TASK TO CARRY OUT:
Find every line in the records below that contains "registrace", and copy it.

SOURCE RECORDS:
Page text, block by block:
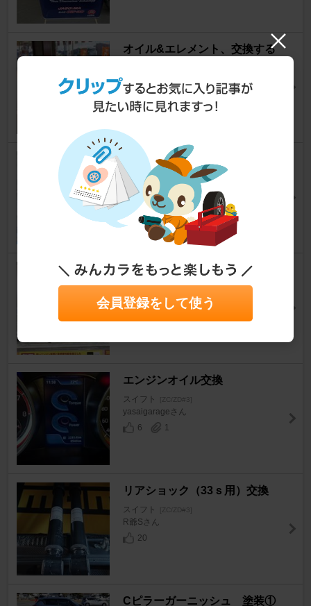
オイル&エレメント、交換する
スイフト [ZC/ZD#3]
take＠蝦夷。さん
35
0
うっかり夫婦のオイル交換とエ
アコン点検
スイフト [ZC/ZD#3]
FlyingVさん
28
0
エンジンオイル交換、オイルフ
ィルター交換
スイフト [ZC/ZD#3]
エンジンオイル交換
スイフト [ZC/ZD#3]
yasaigarageさん
6
1
リアショック（33ｓ用）交換
スイフト [ZC/ZD#3]
R爺Sさん
20
Cピラーガーニッシュ 塗装①
会員登録をして使う
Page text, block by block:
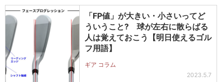
「FP値」が大きい・小さいってど
ういうこと? 球が左右に散らばる
人は覚えておこう【明日使えるゴル
フ用語】
ギア コラム
2023.5.7
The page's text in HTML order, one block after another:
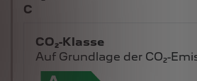
Auf Grundlage der CO₂-
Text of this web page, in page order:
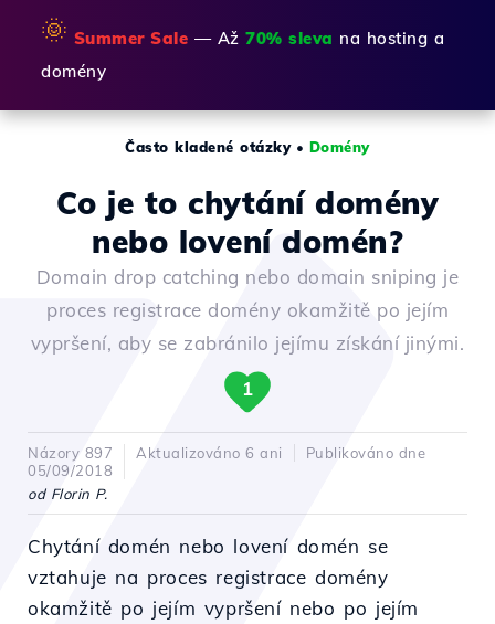
🌞 Summer Sale — Až 70% sleva na hosting a
domény
Často kladené otázky• Domény
Co je to chytání domény
nebo lovení domén?
Domain drop catching nebo domain sniping je
proces registrace domény okamžitě po jejím
vypršení, aby se zabránilo jejímu získání jinými.
1
Názory 897 Aktualizováno 6 ani
Publikováno dne
05/09/2018
od Florin P.
Chytání domén nebo lovení domén se
vztahuje na proces registrace domény
okamžitě po jejím vypršení nebo po jejím
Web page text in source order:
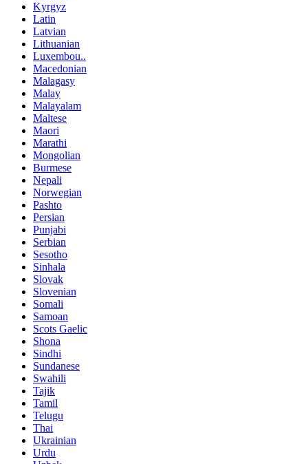
Kyrgyz
Latin
Latvian
Lithuanian
Luxembou..
Macedonian
Malagasy
Malay
Malayalam
Maltese
Maori
Marathi
Mongolian
Burmese
Nepali
Norwegian
Pashto
Persian
Punjabi
Serbian
Sesotho
Sinhala
Slovak
Slovenian
Somali
Samoan
Scots Gaelic
Shona
Sindhi
Sundanese
Swahili
Tajik
Tamil
Telugu
Thai
Ukrainian
Urdu
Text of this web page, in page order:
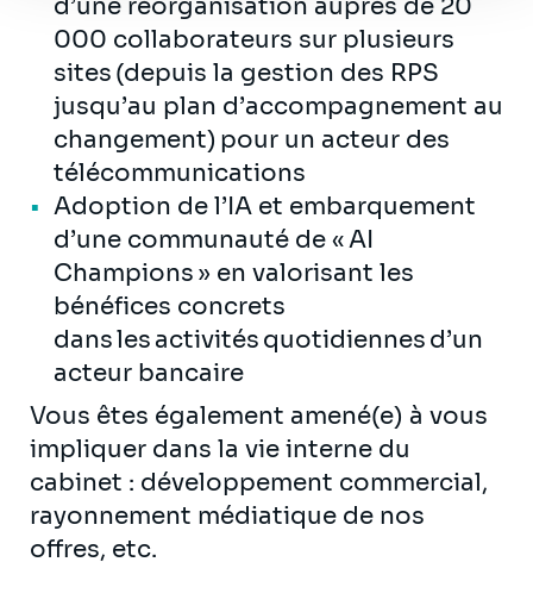
d’une réorganisation auprès de 20
000 collaborateurs sur plusieurs
sites (depuis la gestion des RPS
jusqu’au plan d’accompagnement au
changement) pour un acteur des
télécommunications
Adoption de l’IA et embarquement
d’une communauté de « AI
Champions » en valorisant les
bénéfices concrets
dans les activités quotidiennes d’un
acteur bancaire
Vous êtes également amené(e) à vous
impliquer dans la vie interne du
cabinet : développement commercial,
rayonnement médiatique de nos
offres, etc.
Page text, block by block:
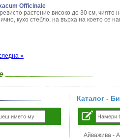
Officinale
растение високо до 30 см, чиято
кухо стебло, на върха на което се
»
Каталог -
Айважива -
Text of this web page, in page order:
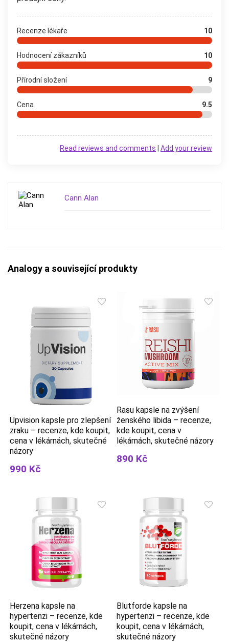
Recenze lékaře 10
Hodnocení zákazníků 10
Přírodní složení 9
Cena 9.5
Add your review
Read reviews and comments
Cann Alan
Analogy a související produkty
Upvision kapsle pro zlepšení
zraku – recenze, kde koupit,
cena v lékárnách, skutečné
názory
990 Kč
Rasu kapsle na zvýšení
ženského libida – recenze,
kde koupit, cena v
lékárnách, skutečné názory
890 Kč
Herzena kapsle na
hypertenzi – recenze, kde
koupit, cena v lékárnách,
skutečné názory
Blutforde kapsle na
hypertenzi – recenze, kde
koupit, cena v lékárnách,
skutečné názory
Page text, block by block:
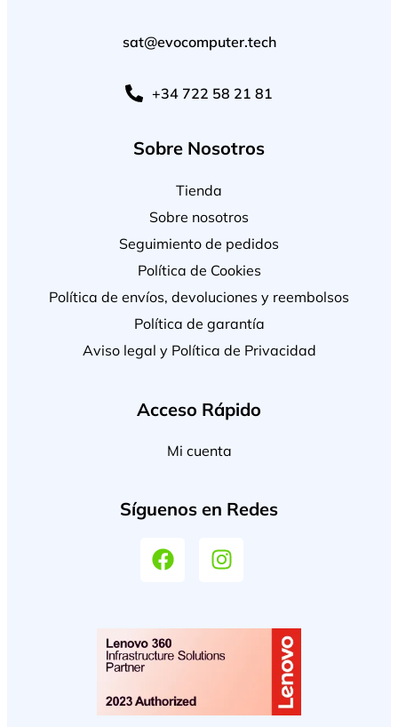
sat@evocomputer.tech
+34 722 58 21 81
Sobre Nosotros
Tienda
Sobre nosotros
Seguimiento de pedidos
Política de Cookies
Política de envíos, devoluciones y reembolsos
Política de garantía
Aviso legal y Política de Privacidad
Acceso Rápido
Mi cuenta
Síguenos en Redes
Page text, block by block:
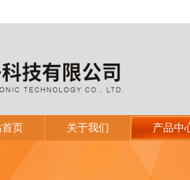
首页 关于我们 产品中
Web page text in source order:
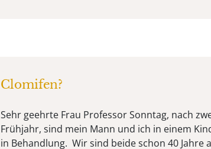
Clomifen?
Sehr geehrte Frau Professor Sonntag, nach
Frühjahr, sind mein Mann und ich in einem
in Behandlung. Wir sind beide schon 40 Jahre
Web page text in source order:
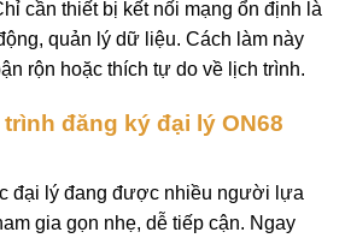
cần thiết bị kết nối mạng ổn định là
quản lý dữ liệu. Cách làm này
rộn hoặc thích tự do về lịch trình.
đăng ký đại lý ON68
đại lý đang được nhiều người lựa
gia gọn nhẹ, dễ tiếp cận. Ngay

SOLUTION TO THIS EXERCISE:
proces registrace domény okamžitě po jejím
vztahuje na proces registrace domény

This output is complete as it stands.